The vote was polarised in almost every respect. The young voted a separate way to the old. Cities were contrary to rural areas. The university educated disagreed with the school-leavers.

It is the people who are used to getting their own way who lost out. The educated metropolitans lost to the rural aging countryside. A section of society that has long been ignored were heard.

For me, the polarised Britain was not the most interesting part of the ‘catastrophic’ event. The interesting part was a) the reaction of the media and b) the failure of experts to predict the outcome.

The reaction was one of brutal anger. Brexiteers were labeled as ‘racists’, their campaign one of ‘disgusting lies’ and the UK was destroyed — ‘heading for a new recession’.

Michael Gove said early on that everyone had “had enough of experts”, and ironically, no one appeared to be an expert when it came to the general sentiment of the country. Very few media endorsed experts successfully predicted the the outcome of a referendum.

There was a light-hearted moment on Radio 4 where experts had placed predictions in envelopes, and out of 4 BBC journalists, none had got it right. One person even thought we would vote in by 70%+.

Fringe political opinions in every quarter

However, this lack of foresight, and also anger towards other sectors of the population is not a confined example in Brexit. All over the world fringe groups are rising from the underground. The alt-right and the Trump movement are key examples.

We misunderstand them and keep them on the fringes of debate at our peril.

And who can forget the momentous upset in May 2015 when the Conservatives won by a majority in the first place. They immediately had to follow through on manifesto promises which they expected to compromise once a new coalition was in place. The lack of prediction from polling experts set us on a path where we had to have the referendum in the first place.

The rise of the underground

The internet has brought many amazing things. Niche enthusiasts are able to find each other and share their experiences online. Which is great if you have an interest in a particular butterfly, but not so great if you are fundamentally upset about the status quo, and are organising a backlash.

Edge political enthusiasts are not brought into the mainstream mould. What’s more, their ideas can be seen as forbidden in ordinary discourse. So they develop new ideas in their own underground spaces . Some of their ideas are fantastic and should be part of mainstream discourse. Some ideas are bad, and should be argued against in mainstream media. However, most of these groups are completely out of the consciousness of many typical experts and educated metropolitans.

What’s more, someone who is centrist and moderate is trapped inside their own digital echo chamber. As centrists news feeds are filled with more Brangelina articles and less debate, they are discouraged from exploring new ways of thinking. As more of our lives are spent online we increasingly expect information to come to us, as opposed to going out in the world to try and get it.

Being online is an incredibly private ‘safe space’ for people. You only see what your own networks share, and you only understand what your friends think. Not being open to the physical world is incredibly damaging for most moderates as they are being bombarded with information they don’t want, which stops their own exploration, and the information they do see conforms to a standard they already agree with.

This is being perpetuated via social media algorithms, search algorithms and direct advertising — most of which people aren’t aware of.

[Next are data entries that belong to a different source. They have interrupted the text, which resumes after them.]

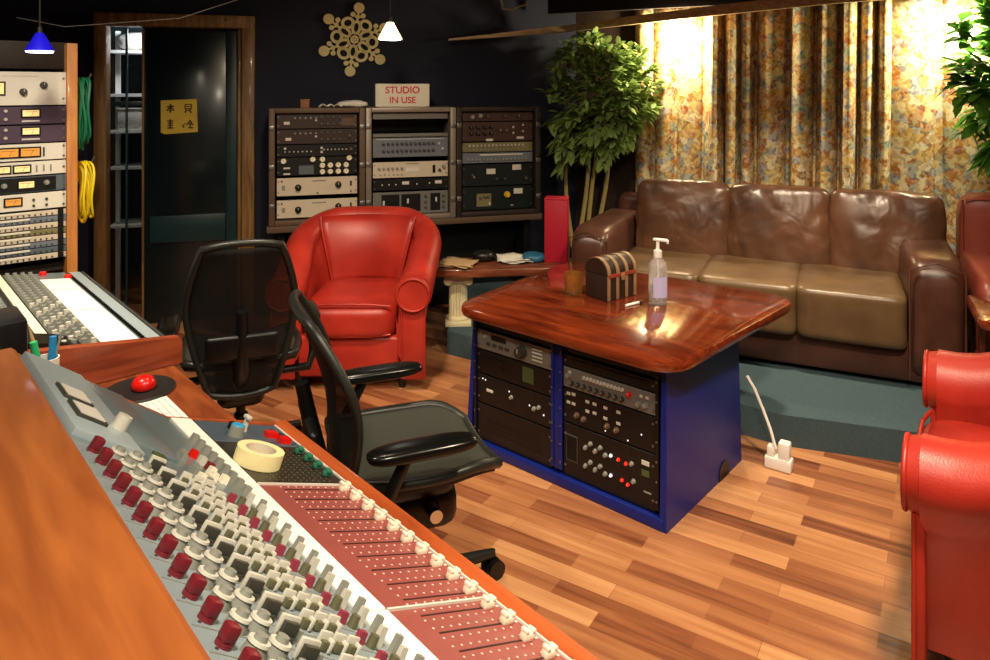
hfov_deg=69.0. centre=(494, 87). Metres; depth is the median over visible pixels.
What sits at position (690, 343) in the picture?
coffee table
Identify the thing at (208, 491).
switch
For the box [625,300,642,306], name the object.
pen
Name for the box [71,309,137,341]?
sheet
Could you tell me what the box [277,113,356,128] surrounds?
rack
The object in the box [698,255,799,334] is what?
seat cushion
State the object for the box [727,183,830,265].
cushion
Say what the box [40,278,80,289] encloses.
sheet
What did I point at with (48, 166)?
rack
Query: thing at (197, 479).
switch
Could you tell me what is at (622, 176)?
wall
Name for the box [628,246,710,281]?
seat cushion
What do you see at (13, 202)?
rack
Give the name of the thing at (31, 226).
rack
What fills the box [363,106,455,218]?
equipment case
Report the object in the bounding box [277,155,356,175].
rack
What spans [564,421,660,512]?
rack
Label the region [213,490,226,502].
switch
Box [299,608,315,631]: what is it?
switch
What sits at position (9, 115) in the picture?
rack
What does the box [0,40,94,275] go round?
rack
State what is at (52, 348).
marker
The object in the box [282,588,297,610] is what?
switch
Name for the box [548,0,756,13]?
trim
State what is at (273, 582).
switch
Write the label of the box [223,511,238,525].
switch
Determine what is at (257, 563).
switch
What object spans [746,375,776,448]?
power cable
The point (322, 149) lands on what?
rack
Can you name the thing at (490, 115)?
rack
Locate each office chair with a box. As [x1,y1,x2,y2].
[156,239,320,433]
[289,289,504,580]
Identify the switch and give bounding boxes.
[178,471,192,487]
[188,482,203,499]
[190,475,204,486]
[198,495,214,511]
[200,486,214,498]
[202,479,215,489]
[209,508,225,524]
[211,498,225,511]
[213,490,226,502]
[221,521,238,539]
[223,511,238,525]
[225,502,237,515]
[234,536,251,555]
[235,525,250,540]
[237,515,249,529]
[248,540,264,556]
[249,552,266,572]
[250,529,262,544]
[263,543,276,559]
[263,556,278,573]
[264,569,281,590]
[277,559,291,576]
[278,573,294,591]
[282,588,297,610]
[292,576,306,594]
[295,591,311,610]
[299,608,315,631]
[309,594,323,613]
[313,611,328,631]
[317,629,334,653]
[327,613,342,632]
[332,632,348,654]
[338,652,354,659]
[346,634,361,656]
[354,655,367,659]
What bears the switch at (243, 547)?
attached to the mixing console
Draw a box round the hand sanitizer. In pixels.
[648,238,668,305]
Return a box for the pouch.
[472,250,494,261]
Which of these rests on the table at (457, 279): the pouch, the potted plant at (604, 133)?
the pouch
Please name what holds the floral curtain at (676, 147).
hanging from the wall at (622, 176)
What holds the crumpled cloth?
on the equipment case at (273, 111)
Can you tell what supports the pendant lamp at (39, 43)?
hanging from the ceiling
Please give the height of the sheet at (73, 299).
0.012 m
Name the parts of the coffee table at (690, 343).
rack rail, panel, rack rail, rack rail, rail, rack rail, panel
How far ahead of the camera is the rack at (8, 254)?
2.82 m
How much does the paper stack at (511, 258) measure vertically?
0.030 m
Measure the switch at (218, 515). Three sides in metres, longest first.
0.016 x 0.016 x 0.012 m
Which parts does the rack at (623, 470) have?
panel, panel
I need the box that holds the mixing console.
[0,348,598,659]
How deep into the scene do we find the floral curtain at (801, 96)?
4.52 m
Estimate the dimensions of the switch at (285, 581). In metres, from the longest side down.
0.016 x 0.016 x 0.012 m
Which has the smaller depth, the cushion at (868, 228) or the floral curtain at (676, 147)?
the cushion at (868, 228)
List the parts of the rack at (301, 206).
knob
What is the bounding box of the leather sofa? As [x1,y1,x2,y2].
[568,179,967,382]
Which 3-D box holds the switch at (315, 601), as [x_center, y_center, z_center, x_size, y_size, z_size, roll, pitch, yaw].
[-0.205,0.592,0.824,0.012,0.016,0.016,0,-37,48]
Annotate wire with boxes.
[500,0,528,9]
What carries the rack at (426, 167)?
in the equipment case at (372, 125)
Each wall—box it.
[0,0,575,278]
[576,10,635,227]
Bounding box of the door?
[93,12,254,322]
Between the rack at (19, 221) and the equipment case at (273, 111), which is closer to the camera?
the rack at (19, 221)
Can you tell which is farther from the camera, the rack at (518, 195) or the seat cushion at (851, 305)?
the rack at (518, 195)
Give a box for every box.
[300,99,309,107]
[544,196,568,262]
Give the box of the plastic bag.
[522,251,544,262]
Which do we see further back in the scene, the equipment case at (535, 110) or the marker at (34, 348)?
the equipment case at (535, 110)
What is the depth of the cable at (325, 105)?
4.54 m
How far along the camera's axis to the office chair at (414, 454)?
1.94 m
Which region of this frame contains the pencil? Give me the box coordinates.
[28,324,34,341]
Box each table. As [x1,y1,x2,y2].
[436,257,571,326]
[461,263,791,533]
[966,294,989,352]
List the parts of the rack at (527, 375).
panel
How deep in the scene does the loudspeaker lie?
1.59 m
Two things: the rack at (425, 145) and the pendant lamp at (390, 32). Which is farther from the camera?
the rack at (425, 145)
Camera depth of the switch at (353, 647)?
0.76 m
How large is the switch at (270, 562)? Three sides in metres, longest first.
0.016 x 0.016 x 0.012 m
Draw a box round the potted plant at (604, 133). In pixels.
[536,26,669,258]
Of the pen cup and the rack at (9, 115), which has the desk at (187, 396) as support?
the pen cup
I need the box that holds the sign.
[375,84,428,106]
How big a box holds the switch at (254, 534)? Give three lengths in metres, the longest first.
0.016 x 0.016 x 0.012 m
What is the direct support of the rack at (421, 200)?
in the equipment case at (372, 125)
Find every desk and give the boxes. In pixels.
[96,365,235,419]
[267,213,541,304]
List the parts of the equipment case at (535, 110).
panel, panel, panel, panel
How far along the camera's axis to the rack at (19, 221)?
2.82 m
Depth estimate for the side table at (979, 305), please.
3.02 m
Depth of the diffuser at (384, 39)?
4.08 m
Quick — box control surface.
[0,271,181,383]
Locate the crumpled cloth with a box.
[337,100,367,107]
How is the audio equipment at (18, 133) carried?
in the rack at (13, 57)
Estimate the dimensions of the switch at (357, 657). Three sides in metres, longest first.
0.016 x 0.016 x 0.012 m
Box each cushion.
[303,278,398,338]
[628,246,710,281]
[635,179,729,256]
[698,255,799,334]
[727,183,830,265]
[796,264,907,349]
[829,188,946,273]
[923,420,989,441]
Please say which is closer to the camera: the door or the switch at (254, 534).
the switch at (254, 534)
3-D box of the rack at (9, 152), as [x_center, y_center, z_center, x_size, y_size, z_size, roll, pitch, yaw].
[-1.979,0.251,2.817,0.484,0.064,0.234,0,0,-42]
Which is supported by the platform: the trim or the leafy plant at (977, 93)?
the leafy plant at (977, 93)
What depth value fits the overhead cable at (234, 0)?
3.03 m
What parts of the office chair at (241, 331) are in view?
arm post, seat, frame, seat frame, leg, arm post
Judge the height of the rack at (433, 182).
0.071 m
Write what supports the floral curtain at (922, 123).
hanging from the wall at (622, 176)
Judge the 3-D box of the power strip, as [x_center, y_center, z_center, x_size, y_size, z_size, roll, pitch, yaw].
[1.120,1.444,2.840,0.100,0.110,0.055,0,0,35]
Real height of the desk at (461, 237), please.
0.653 m
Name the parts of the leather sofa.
armrest, frame, armrest
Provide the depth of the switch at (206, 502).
0.98 m
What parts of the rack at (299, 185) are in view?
knob, knob
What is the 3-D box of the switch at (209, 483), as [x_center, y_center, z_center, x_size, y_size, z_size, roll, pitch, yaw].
[-0.424,0.592,1.069,0.012,0.016,0.016,0,-37,48]
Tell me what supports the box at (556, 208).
on the table at (457, 279)
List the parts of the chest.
lid
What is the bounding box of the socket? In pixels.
[37,27,42,32]
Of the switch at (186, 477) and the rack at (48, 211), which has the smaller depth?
the switch at (186, 477)
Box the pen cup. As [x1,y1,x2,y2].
[40,353,59,364]
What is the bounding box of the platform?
[447,281,929,462]
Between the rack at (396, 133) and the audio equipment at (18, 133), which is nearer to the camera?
the audio equipment at (18, 133)
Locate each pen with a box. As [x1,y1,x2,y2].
[56,332,62,353]
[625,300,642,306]
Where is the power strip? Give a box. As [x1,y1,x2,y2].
[764,439,793,473]
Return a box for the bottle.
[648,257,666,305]
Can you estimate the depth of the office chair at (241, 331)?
2.60 m
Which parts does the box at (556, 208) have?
lid
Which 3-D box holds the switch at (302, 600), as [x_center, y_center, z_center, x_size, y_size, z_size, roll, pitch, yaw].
[-0.217,0.579,0.810,0.012,0.016,0.016,0,-37,48]
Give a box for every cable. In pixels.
[16,0,235,26]
[319,104,342,106]
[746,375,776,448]
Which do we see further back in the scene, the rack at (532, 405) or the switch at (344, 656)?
the rack at (532, 405)
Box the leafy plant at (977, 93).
[935,0,989,178]
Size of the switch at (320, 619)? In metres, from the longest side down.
0.016 x 0.016 x 0.012 m
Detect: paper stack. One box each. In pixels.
[438,256,478,268]
[496,252,532,263]
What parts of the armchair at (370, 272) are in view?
arm, rail, arm
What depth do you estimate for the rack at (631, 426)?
2.58 m
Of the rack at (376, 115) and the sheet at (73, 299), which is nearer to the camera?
the sheet at (73, 299)
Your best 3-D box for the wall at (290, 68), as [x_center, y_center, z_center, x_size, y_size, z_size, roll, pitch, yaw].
[-1.312,0.275,4.866,4.012,2.450,0.100,0,0,-16]
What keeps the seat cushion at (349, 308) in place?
on the armchair at (370, 272)
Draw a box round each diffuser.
[26,50,53,52]
[379,38,400,40]
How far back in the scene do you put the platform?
3.11 m
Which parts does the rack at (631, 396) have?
knob, knob, knob
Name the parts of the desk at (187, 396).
talkback button
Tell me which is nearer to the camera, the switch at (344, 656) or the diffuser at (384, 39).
the switch at (344, 656)
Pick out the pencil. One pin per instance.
(30, 331)
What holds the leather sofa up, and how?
on the platform
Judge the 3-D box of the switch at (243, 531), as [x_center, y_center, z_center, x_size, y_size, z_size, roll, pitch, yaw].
[-0.326,0.579,0.933,0.012,0.016,0.016,0,-37,48]
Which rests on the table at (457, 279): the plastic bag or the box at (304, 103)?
the plastic bag
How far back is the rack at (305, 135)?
4.49 m
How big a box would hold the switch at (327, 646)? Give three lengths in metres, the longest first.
0.016 x 0.016 x 0.012 m
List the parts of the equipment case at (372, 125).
panel, panel, panel, panel, panel
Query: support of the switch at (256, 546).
attached to the mixing console
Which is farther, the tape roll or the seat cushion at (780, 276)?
the seat cushion at (780, 276)
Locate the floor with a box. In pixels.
[150,304,942,659]
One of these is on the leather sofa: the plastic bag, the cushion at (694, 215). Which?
the cushion at (694, 215)
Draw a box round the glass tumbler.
[564,270,582,294]
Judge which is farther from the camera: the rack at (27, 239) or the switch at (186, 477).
the rack at (27, 239)
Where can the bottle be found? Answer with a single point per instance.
(657, 268)
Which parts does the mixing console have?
meter plate, red knob, red knob, red knob, round knob, knob, red knob, round knob, red knob, plate, round knob, round knob, blank panel, round knob, red knob, round knob, round knob, red knob, round knob, pointer knob, round knob, red knob, pointer knob, round knob, round knob, pointer knob, red knob, round knob, round knob, pointer knob, round knob, red knob, round knob, pointer knob, round knob, red knob, pointer knob, round knob, round knob, pointer knob, round knob, red knob, knob panel, monitor knob, round knob, pointer knob, knob, round knob, plate, lever, red knob, knob, pointer knob, round knob, round knob, knob, master panel, pointer knob, knob, round knob, plate, pointer knob, knob, green knob, knob, pointer knob, green knob, green knob, knob, green knob, knob, knob, fader panel, knob, knob, panel trim, rail, fader panel
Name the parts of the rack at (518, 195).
panel, knob
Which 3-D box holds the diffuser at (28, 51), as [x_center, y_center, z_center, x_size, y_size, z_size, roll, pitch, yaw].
[-1.625,-0.132,2.570,0.087,0.012,0.087,0,0,0]
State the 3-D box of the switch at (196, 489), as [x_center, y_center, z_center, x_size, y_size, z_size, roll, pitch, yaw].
[-0.419,0.566,1.010,0.012,0.016,0.016,0,-37,48]
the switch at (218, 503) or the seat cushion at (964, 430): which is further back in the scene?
the seat cushion at (964, 430)
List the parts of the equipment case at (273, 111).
panel, panel, panel, panel, panel
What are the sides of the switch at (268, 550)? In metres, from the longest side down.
0.016 x 0.016 x 0.012 m
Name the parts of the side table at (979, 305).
leg
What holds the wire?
hanging from the ceiling
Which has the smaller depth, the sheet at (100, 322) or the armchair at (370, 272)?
the sheet at (100, 322)
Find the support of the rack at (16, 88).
in the rack at (13, 57)
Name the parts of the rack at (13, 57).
panel, panel, cable coil, cable coil
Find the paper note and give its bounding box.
[161,99,197,133]
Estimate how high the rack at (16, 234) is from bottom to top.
0.022 m
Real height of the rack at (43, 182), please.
0.060 m
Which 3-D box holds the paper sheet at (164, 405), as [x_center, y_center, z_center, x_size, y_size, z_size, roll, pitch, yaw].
[-0.790,0.769,1.685,0.105,0.002,0.205,0,0,-42]
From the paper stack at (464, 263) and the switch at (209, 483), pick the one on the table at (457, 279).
the paper stack at (464, 263)
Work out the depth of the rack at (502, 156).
4.81 m
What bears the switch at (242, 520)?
attached to the mixing console
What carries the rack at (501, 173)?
in the equipment case at (535, 110)
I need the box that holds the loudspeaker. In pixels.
[0,306,27,354]
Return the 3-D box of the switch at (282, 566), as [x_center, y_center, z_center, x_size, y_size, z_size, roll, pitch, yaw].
[-0.260,0.592,0.885,0.012,0.016,0.016,0,-37,48]
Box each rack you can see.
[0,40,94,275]
[0,71,65,105]
[0,106,65,124]
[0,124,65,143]
[0,142,65,161]
[0,159,65,176]
[0,174,65,194]
[0,190,65,212]
[0,208,65,219]
[0,214,65,226]
[0,221,65,232]
[0,227,65,239]
[0,233,65,245]
[0,239,65,251]
[0,245,65,258]
[0,251,65,264]
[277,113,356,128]
[277,128,356,143]
[277,143,356,156]
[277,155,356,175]
[277,174,356,195]
[277,194,356,218]
[373,112,447,118]
[373,131,447,136]
[373,136,447,157]
[373,158,447,177]
[373,176,447,190]
[373,189,447,212]
[462,111,531,120]
[462,121,531,141]
[462,140,531,151]
[462,151,531,163]
[462,162,531,186]
[462,184,531,210]
[478,328,570,369]
[478,348,570,395]
[478,372,569,427]
[478,401,570,467]
[564,353,660,391]
[564,366,660,415]
[564,387,660,453]
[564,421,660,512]
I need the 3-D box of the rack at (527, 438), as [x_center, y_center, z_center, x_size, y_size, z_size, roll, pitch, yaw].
[0.171,1.382,2.994,0.385,0.146,0.307,0,0,41]
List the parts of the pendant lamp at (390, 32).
lamp shade
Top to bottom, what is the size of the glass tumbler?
0.088 m
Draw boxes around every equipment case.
[269,107,364,226]
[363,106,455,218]
[449,105,539,216]
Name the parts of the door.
frame, glass, frame, rail, frame
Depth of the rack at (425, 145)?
4.65 m
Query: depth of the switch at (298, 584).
0.85 m
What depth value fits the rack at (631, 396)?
2.58 m
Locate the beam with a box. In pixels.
[448,0,877,40]
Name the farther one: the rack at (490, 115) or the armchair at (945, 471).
the rack at (490, 115)
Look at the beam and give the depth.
4.67 m
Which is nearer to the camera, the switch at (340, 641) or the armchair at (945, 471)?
the switch at (340, 641)
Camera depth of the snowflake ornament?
4.89 m
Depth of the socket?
2.56 m
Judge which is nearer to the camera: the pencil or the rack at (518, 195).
the pencil
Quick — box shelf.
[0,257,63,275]
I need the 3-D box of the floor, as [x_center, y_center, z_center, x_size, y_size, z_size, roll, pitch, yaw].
[0.200,1.530,1.750,7.600,0.060,8.600,0,0,0]
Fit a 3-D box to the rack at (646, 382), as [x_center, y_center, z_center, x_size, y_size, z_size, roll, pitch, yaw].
[0.503,1.023,2.706,0.385,0.040,0.307,0,0,41]
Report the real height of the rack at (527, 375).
0.094 m
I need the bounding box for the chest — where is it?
[585,251,637,301]
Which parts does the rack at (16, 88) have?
knob, knob
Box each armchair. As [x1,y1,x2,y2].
[280,206,441,387]
[900,349,989,659]
[956,192,989,352]
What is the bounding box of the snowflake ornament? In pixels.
[319,3,385,75]
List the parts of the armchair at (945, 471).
arm, arm
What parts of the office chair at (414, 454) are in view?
frame, arm post, arm post, seat frame, seat, adjust knob, leg
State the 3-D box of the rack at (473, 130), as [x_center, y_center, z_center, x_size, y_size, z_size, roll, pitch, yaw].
[-0.009,0.290,4.907,0.486,0.127,0.243,0,0,-16]
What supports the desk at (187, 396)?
on the floor
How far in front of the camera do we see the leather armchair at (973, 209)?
3.68 m
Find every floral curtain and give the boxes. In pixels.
[636,6,707,191]
[708,0,891,193]
[890,0,989,254]
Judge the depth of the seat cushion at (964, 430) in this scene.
2.19 m
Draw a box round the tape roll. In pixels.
[233,439,284,471]
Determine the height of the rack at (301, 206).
0.110 m
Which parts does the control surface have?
knob, knob, knob, knob, knob, knob, knob, knob, knob, knob, panel, edge trim
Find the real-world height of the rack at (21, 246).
0.022 m
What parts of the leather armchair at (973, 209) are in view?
backrest, armrest
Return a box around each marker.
[29,340,39,356]
[48,335,56,360]
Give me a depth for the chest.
3.08 m
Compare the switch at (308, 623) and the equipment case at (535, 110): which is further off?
the equipment case at (535, 110)
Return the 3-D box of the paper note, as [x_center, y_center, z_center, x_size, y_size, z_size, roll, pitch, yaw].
[-2.022,0.182,4.614,0.220,0.225,0.007,0,0,-16]
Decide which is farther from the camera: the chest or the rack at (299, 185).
the rack at (299, 185)
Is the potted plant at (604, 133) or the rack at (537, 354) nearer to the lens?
the rack at (537, 354)
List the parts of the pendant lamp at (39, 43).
lamp shade, cord
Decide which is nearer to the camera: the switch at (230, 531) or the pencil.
the switch at (230, 531)
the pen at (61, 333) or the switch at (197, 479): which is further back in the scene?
the pen at (61, 333)
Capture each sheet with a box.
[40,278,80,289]
[51,289,102,310]
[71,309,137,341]
[139,396,187,416]
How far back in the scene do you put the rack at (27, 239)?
2.82 m
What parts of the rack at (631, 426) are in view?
knob, knob, knob, knob
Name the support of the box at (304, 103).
on the equipment case at (273, 111)
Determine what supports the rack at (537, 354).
in the coffee table at (690, 343)
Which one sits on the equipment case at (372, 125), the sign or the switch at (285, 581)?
the sign
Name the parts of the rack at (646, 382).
panel
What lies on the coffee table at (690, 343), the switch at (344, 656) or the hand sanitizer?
the hand sanitizer
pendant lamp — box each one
[24,0,54,52]
[378,0,401,40]
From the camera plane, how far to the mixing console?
0.90 m
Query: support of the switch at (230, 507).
attached to the mixing console
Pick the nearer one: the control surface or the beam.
the control surface
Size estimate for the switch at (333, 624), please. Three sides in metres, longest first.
0.016 x 0.016 x 0.012 m
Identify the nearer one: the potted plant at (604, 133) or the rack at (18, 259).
the rack at (18, 259)
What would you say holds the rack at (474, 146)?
in the equipment case at (535, 110)

They believe the digital world is a mirror of the actual world, but it’s a dreamers illusion.

Introducing The Echo Chamber Club

It is with this mindset that the Echo Chamber exists. The mission is simple:

We find the established and mainstream point of view and we challenge it. Sometimes what we send will make you think twice, and sometimes what we send may anger you. We want to help you empathise with other people, and see the world through the eyes of others.

And how do we do this? We have our own social monitoring programmes that help us understand what the majority of educated metropolitans are reading and what they aren’t reading. Each week we take a different subject and find articles that run contrary to what you may already think.

We do the research, so you can open your horizons and start thinking like groups who you are not exposed to in your online and physical lives.

Why would you subscribe to The Echo Chamber?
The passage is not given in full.